Tylko trzy zamiast pięciu godzin trwało dzisiaj (19.06) Chojnickie Aniołowo. Wszystko przez burzę i deszcz, który zniweczył plany beztroskiej zabawy. Festyn został zorganizowany przez Towarzystwo Przyjaciół Hospicjum.

Anioły bez względu na pogodę zawsze mają uśmiech na twarzy.   |  fot. m.n. (ro)

A szkoda, bo dochód z tej imprezy jak zawsze jest przeznaczony na pomoc podopiecznym domowego hospicjum. - Nasze towarzystwo istnieje od 2005 roku i opiera się nadal na wolontariacie i darowiznach - przypomniała Hanna Rucińska, prezes TPH. - W ubiegłym roku mieliśmy pod opieką około 80 pacjentów, możemy stale liczyć na wsparcie około trzydziestu stałych wolontariuszy, nasze towarzystwo skupia ponadto 43 osoby.

Ze względu na brak stałej siedziby, TPH nadal nie ma kontraktu z NFZ, jednakże sytuacja zmienia się na lepsze. W tym roku miejski samorząd przekazał w akcie darowizny teren po męskim pawilonie pulmunologii przy ul.

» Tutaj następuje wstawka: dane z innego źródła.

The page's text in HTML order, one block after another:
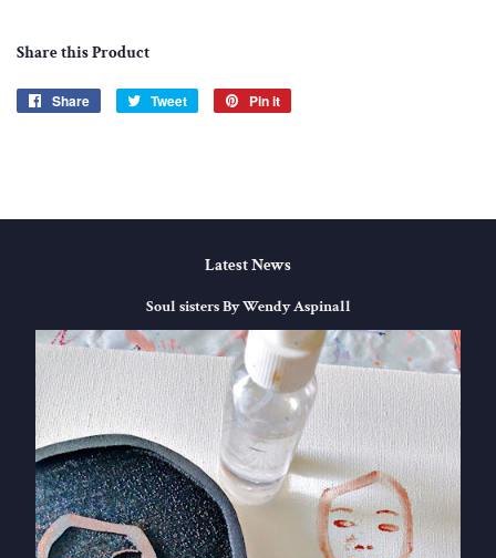
Share this Product
Share
Share
Tweet
Tweet
Pin it
Latest News
Soul sisters By Wendy Aspinall

Strzeleckiej, Towarzystwo ma też wsparcie przychodni wiejskiej przy ul. Kościerskiej. To jednak wciąż za mało, dlatego taka impreza jak dzisiejsza, to najlepsza okazja, by przypomnieć o istnieniu tego środowiska i pomoc jego podopiecznym. Zanim zerwała się wichura i deszcz, stoiska z fantami, aniołkami i roślinkami były oblegane przez chojniczan. Podobnie jak w latach poprzednich Pan Jacek piekł placek a właściwie wiele smacznych placuszków drożdżowych, były też inne gastronomiczne stoiska. Dochód ze wszystkich tych stoisk był przeznaczony na wsparcie TPH.

(ro)

fotoreportaz.jpg

  1. 20 czerwca 2011  11:10   A czy tak naprawdę jest? z ...   a

    A czy tak naprawdę jest? z tym kontraktem :)

    0
    0
  2. 20 czerwca 2011  10:43   Ze względu na brak stałej ...   anonim

    Ze względu na brak stałej siedziby, TPH nadal nie ma kontraktu z TPH, jednakże sytuacja zmienia się na lepsze....Chyba jest błąd?